The other plaques in the circle include one to Antonio Farinatti, a marshall in the Guardia di Finanza who was executed in Croatia when Italy signed its armistice in September 1943 whilst trying to save fellow nationals caught up in the wave of ethnic cleansing directed against the Italian resident population. Two partisan members are cited, one being Enrico Caronti, battlename ‘Romolo’, captured, tortured and then shot outside the cemetery in Menaggio in 1944. The other is Ettore Fumagalli, the only partisan from Cernobbio who was killed during the war. Two citations are for people who aided Jews, anti-fascists and allied prisoners of war escape into neutral Switzerland. The first is Bruno Bossuto, from Cernobbio, who was caught, deported and died in Mauthausen on 28th July 1944. The other is Cernobbio’s local priest, Don Umberto Marmori who was imprisoned in Milan in 1944 for helping Jews and others escape. He was released in January 1945 but died shortly after due to the harsh treatment during his incarceration. There are two more general monuments to unnamed victims in addition to that for the victims of ‘Pizzo’. One is in memory of the victims of the Twin Towers outrage in New York on September 11th 2001 and the other is to the so-called ‘’Schiavi di Hitler’ (Hitler’s slaves) – the 700,000 Italian soldiers deported to Germany after the September 43 armistice as slave workers. 40,000 died in Germany as a result of hunger, illness, bombing or violence.
The plaque to Giampiero Civati honours a young corporal in the local Morbengo regiment of the Alpini who, when ordered to take his place in a firing squad to execute recently captured partisans, refused to do so stating he did not see how an Italian army could be shooting fellow Italians.
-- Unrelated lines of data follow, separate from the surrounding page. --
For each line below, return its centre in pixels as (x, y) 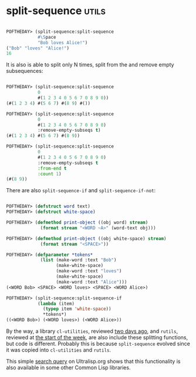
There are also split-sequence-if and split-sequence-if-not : (81, 191)
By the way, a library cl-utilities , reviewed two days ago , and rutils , (92, 331)
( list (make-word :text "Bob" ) (78, 260)
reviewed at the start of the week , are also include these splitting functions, (97, 338)
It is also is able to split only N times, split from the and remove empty (90, 65)
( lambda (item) (56, 303)
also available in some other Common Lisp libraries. (68, 368)
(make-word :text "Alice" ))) (92, 282)
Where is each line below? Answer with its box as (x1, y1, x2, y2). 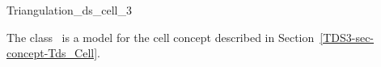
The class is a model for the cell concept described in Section (6, 28, 315, 45)
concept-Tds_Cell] (6, 44, 98, 61)
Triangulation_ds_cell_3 (6, 2, 132, 18)
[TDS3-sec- (320, 28, 375, 45)
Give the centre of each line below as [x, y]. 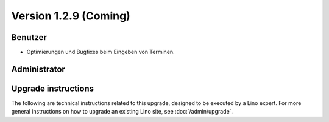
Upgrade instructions [53, 88]
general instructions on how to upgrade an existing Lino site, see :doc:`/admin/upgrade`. [122, 112]
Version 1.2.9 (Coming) [71, 16]
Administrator [38, 69]
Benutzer [29, 37]
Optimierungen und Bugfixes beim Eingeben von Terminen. [101, 52]
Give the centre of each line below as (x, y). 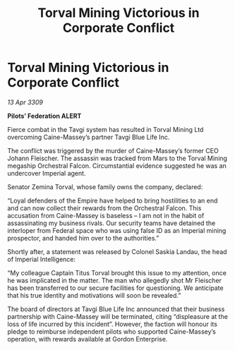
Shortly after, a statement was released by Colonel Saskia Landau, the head (117, 251)
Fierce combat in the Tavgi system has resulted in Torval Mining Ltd (106, 129)
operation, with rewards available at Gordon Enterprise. (88, 339)
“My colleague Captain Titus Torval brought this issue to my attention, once (117, 272)
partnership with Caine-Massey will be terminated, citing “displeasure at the (117, 316)
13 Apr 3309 (25, 102)
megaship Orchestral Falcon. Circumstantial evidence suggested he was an (117, 165)
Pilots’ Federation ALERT (44, 116)
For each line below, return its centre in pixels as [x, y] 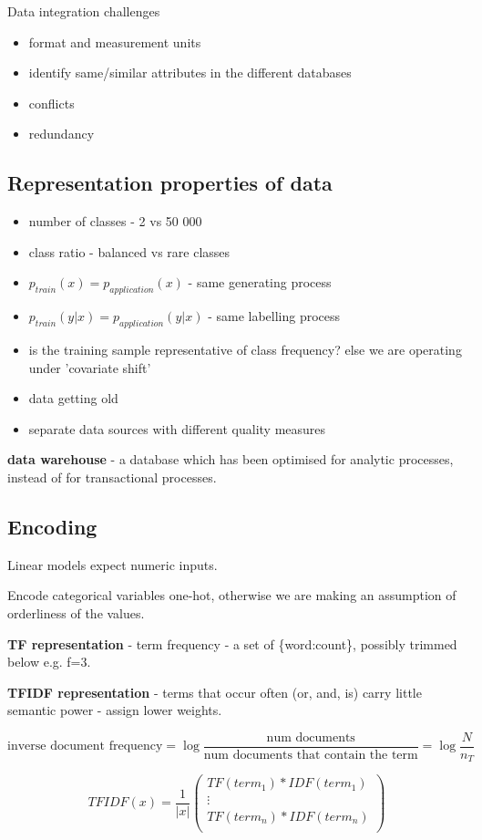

His platoon commander summarily shot him on the spot.
It is however with particular pride that a plaque commemorates the exploits of Giorgio Perlasca, Italy’s own Schindler. Perlasca was directly responsible for saving the lives of five thousand Jews whilst living in Budapest in 1944. He later saved many others from death in the Jewish ghetto there.
One of the plaques in his honour includes a quote from Simon Wiesenthal which states ‘Every man who has saved innocent lives or has sacrificed his own life, merits being honoured.’ Perlasca, born in Como, actually started off a committed fascist fighting for the Nationalists in the Spanish Civil War. However he was deeply opposed to the Racial Laws passed in Italy in 1938 which discriminated directly against Jews, and led inexorably to fascist compliance with Nazi insistence on deportation to the labour and extermination camps. When in Budapest, he took advantage of a Spanish passport granted to him during the Civil War to pose as a Spanish diplomat and issue ‘letters of protection’ that ensured safe passage for the 5000 he saved.
Cernobbio’s small remembrance garden sets out to achieve many aspects of remembrance from seeking to restore dignity to unnamed victims, to honouring those who, through small or more extensive gestures, have sought to challenge the forces of oppression for which they have often paid the highest price. Ines Figini too paid a very high price for standing up for her worker colleagues. Before too long, we will not have the voices of survivors to remind us of how humanity can, if led in a certain way, reduce the most sophisticated and cultured societies to commit the worst excesses of barbarity. The danger is that the reality of the suffering and inhumanity of the extermination camps will all become a little unbelievable in our modern world without the tattooed arm of a living survivor before us as live testimony to the truth. But the most profound way to honour the victims of the holocaust is to ensure their sacrifice prevents any similar recurrences. If we can do that, then we will be able to link remembrance to hope of a humane future, to poetry and to Ines’s spirit of optimism.